Art History 341
Italian Baroque Art

This course will be concerned with the emergence, development and decline of Italian Baroque art in the media of painting, sculpture, architecture and the graphic arts. While the emphasis is on painting, the other media will be of concern. The issue of patronage also will be treated. The course will begin with Rome, where the popes and their circle of influential patrons commissioned the work that artists interpreted throughout the peninsula. It will conclude with Venice, an independent Republic, that maintained its international prestige well into the eighteenth century. We shall touch on the arts of Naples, Genoa, and Florence, but we shall not be able to examine these important regional schools in any depth. The methodological approach to this class is a mixed one: style development; art patronage; gender studies; and religious and secular symbolism and allegory.

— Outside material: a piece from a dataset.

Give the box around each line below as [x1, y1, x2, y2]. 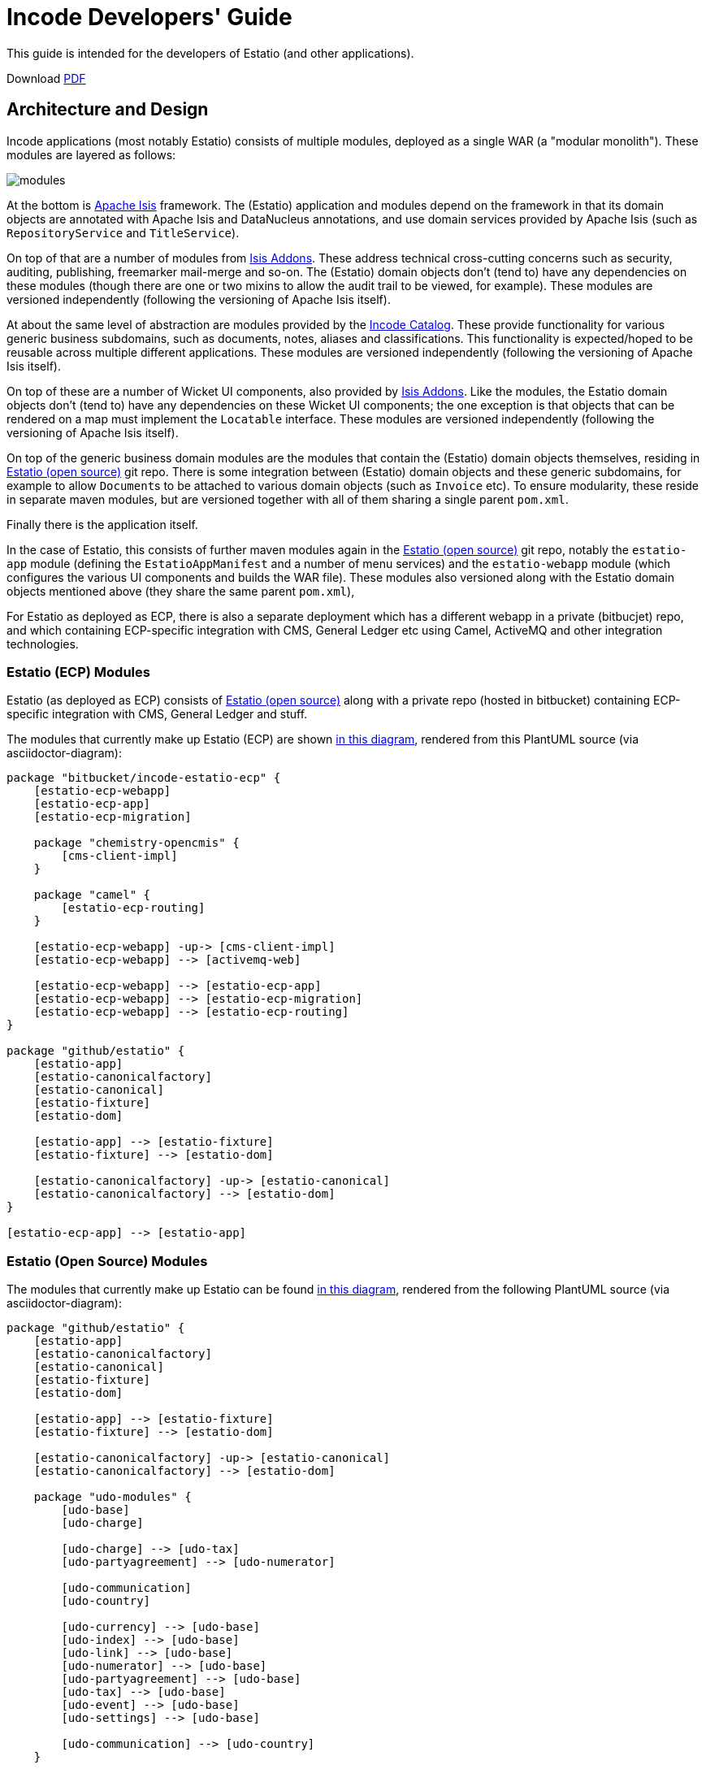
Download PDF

Evaluation will be based on 1) one mid-term exam; 2) one final consisting of a second "6- week exam" and a cumulative essay; 3) one written critical evaluation (500 words) giving the argument of the author, the nature of the evidence used, and whether persuasive of one of the essays in your reading packet due at a time to be designated.

Your text books include R. Wittkower, Art and Architecture in Italy 1600-1750 [5th ed.]; R. Enggass and J. Brown, Italy and Spain 1600-1750, Sources and Documents; Francis Haskell, Patrons and Painters: Art and Society in Baroque Italy [2nd ed.], and a packet with syllabus and assigned essays from Bob's Copy Shop. A supplementary bibliography also will be on reserve in the Kohler Library. Course packet materials are usually so marked.

If anyone intends to take this course as a graduate student or an honors student, see me. You will have slightly different requirements.